▸ **What the exercise asks**
Every line holding the string "Supreme" is to be copied from the entries below.

[Dataset entries]
◇ ◇ ◇ ◇
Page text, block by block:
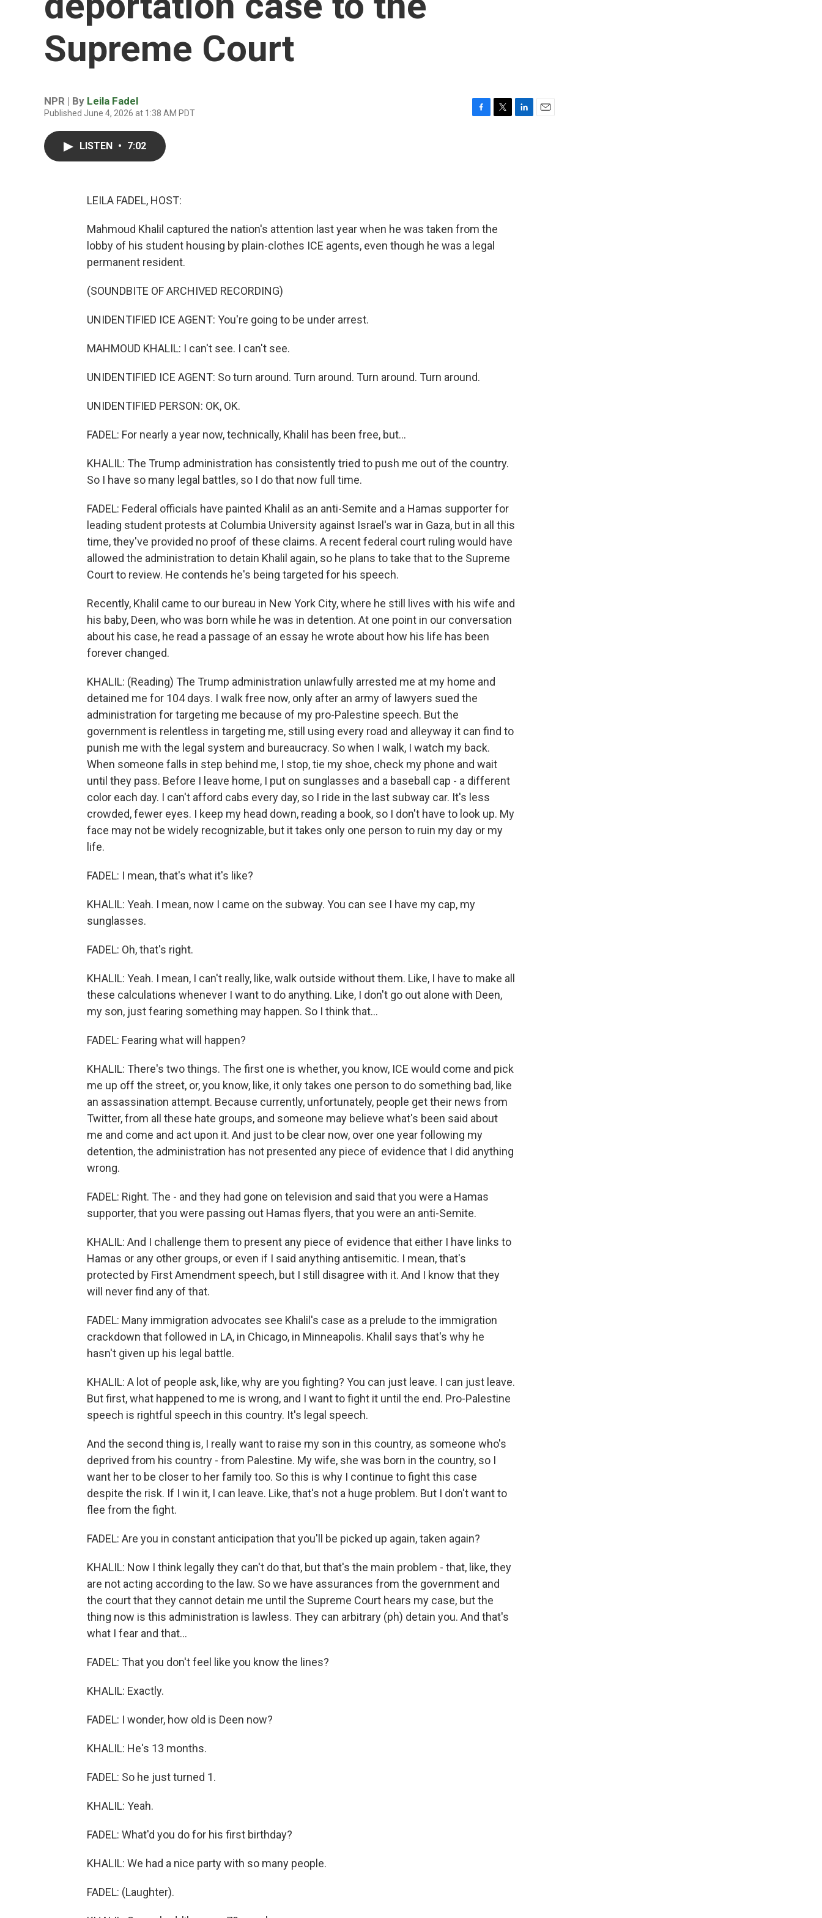
Supreme Court
NPR | By Leila Fadel
Published June 4, 2026 at 1:38 AM PDT
LISTEN • 7:02
LEILA FADEL, HOST:
Mahmoud Khalil captured the nation's attention last year when he was taken from the
lobby of his student housing by plain-clothes ICE agents, even though he was a legal
permanent resident.
(SOUNDBITE OF ARCHIVED RECORDING)
UNIDENTIFIED ICE AGENT: You're going to be under arrest.
MAHMOUD KHALIL: I can't see. I can't see.
UNIDENTIFIED ICE AGENT: So turn around. Turn around. Turn around. Turn around.
UNIDENTIFIED PERSON: OK, OK.
FADEL: For nearly a year now, technically, Khalil has been free, but...
KHALIL: The Trump administration has consistently tried to push me out of the country.
So I have so many legal battles, so I do that now full time.
FADEL: Federal officials have painted Khalil as an anti-Semite and a Hamas supporter for
leading student protests at Columbia University against Israel's war in Gaza, but in all this
time, they've provided no proof of these claims. A recent federal court ruling would have
allowed the administration to detain Khalil again, so he plans to take that to the Supreme
Court to review. He contends he's being targeted for his speech.
Recently, Khalil came to our bureau in New York City, where he still lives with his wife and
his baby, Deen, who was born while he was in detention. At one point in our conversation
about his case, he read a passage of an essay he wrote about how his life has been
forever changed.
KHALIL: (Reading) The Trump administration unlawfully arrested me at my home and
detained me for 104 days. I walk free now, only after an army of lawyers sued the
administration for targeting me because of my pro-Palestine speech. But the
government is relentless in targeting me, still using every road and alleyway it can find to
punish me with the legal system and bureaucracy. So when I walk, I watch my back.
When someone falls in step behind me, I stop, tie my shoe, check my phone and wait
until they pass. Before I leave home, I put on sunglasses and a baseball cap - a different
color each day. I can't afford cabs every day, so I ride in the last subway car. It's less
crowded, fewer eyes. I keep my head down, reading a book, so I don't have to look up. My
face may not be widely recognizable, but it takes only one person to ruin my day or my
life.
FADEL: I mean, that's what it's like?
KHALIL: Yeah. I mean, now I came on the subway. You can see I have my cap, my
sunglasses.
FADEL: Oh, that's right.
KHALIL: Yeah. I mean, I can't really, like, walk outside without them. Like, I have to make all
these calculations whenever I want to do anything. Like, I don't go out alone with Deen,
my son, just fearing something may happen. So I think that...
FADEL: Fearing what will happen?
KHALIL: There's two things. The first one is whether, you know, ICE would come and pick
me up off the street, or, you know, like, it only takes one person to do something bad, like
an assassination attempt. Because currently, unfortunately, people get their news from
Twitter, from all these hate groups, and someone may believe what's been said about
me and come and act upon it. And just to be clear now, over one year following my
detention, the administration has not presented any piece of evidence that I did anything
wrong.
FADEL: Right. The - and they had gone on television and said that you were a Hamas
supporter, that you were passing out Hamas flyers, that you were an anti-Semite.
KHALIL: And I challenge them to present any piece of evidence that either I have links to
Hamas or any other groups, or even if I said anything antisemitic. I mean, that's
protected by First Amendment speech, but I still disagree with it. And I know that they
will never find any of that.
FADEL: Many immigration advocates see Khalil's case as a prelude to the immigration
crackdown that followed in LA, in Chicago, in Minneapolis. Khalil says that's why he
hasn't given up his legal battle.
KHALIL: A lot of people ask, like, why are you fighting? You can just leave. I can just leave.
But first, what happened to me is wrong, and I want to fight it until the end. Pro-Palestine
speech is rightful speech in this country. It's legal speech.
And the second thing is, I really want to raise my son in this country, as someone who's
deprived from his country - from Palestine. My wife, she was born in the country, so I
want her to be closer to her family too. So this is why I continue to fight this case
despite the risk. If I win it, I can leave. Like, that's not a huge problem. But I don't want to
flee from the fight.
FADEL: Are you in constant anticipation that you'll be picked up again, taken again?
KHALIL: Now I think legally they can't do that, but that's the main problem - that, like, they
are not acting according to the law. So we have assurances from the government and
the court that they cannot detain me until the Supreme Court hears my case, but the
thing now is this administration is lawless. They can arbitrary (ph) detain you. And that's
what I fear and that...
FADEL: That you don't feel like you know the lines?
KHALIL: Exactly.
FADEL: I wonder, how old is Deen now?
KHALIL: He's 13 months.
FADEL: So he just turned 1.
KHALIL: Yeah.
FADEL: What'd you do for his first birthday?
KHALIL: We had a nice party with so many people.
FADEL: (Laughter).
◇ ◇ ◇ ◇
▸ **Solution to this exercise**
Supreme Court
allowed the administration to detain Khalil again, so he plans to take that to the Supreme
the court that they cannot detain me until the Supreme Court hears my case, but the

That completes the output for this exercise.